§ Exercise requirements
From the data underneath, reproduce exactly the stretch that begins at the line with "Data details" and ends after the line with "See what else correlates withGlobal".

── Exercise materials ──

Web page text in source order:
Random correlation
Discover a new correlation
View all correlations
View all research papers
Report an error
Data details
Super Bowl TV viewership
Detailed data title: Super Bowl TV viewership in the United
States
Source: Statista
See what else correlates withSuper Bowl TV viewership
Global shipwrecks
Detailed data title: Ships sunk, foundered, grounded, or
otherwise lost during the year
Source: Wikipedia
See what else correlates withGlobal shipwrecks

───
── Exercise materials ──

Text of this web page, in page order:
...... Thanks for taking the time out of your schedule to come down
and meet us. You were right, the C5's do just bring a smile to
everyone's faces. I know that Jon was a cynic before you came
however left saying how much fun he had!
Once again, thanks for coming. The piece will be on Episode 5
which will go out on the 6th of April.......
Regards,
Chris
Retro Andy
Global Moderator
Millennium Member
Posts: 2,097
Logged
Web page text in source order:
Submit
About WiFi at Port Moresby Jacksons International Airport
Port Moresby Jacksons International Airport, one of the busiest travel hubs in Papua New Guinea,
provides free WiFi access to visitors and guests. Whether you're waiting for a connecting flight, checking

───

§ Output
Data details
Super Bowl TV viewership
Detailed data title: Super Bowl TV viewership in the United
States
Source: Statista
See what else correlates withSuper Bowl TV viewership
Global shipwrecks
Detailed data title: Ships sunk, foundered, grounded, or
otherwise lost during the year
Source: Wikipedia
See what else correlates withGlobal shipwrecks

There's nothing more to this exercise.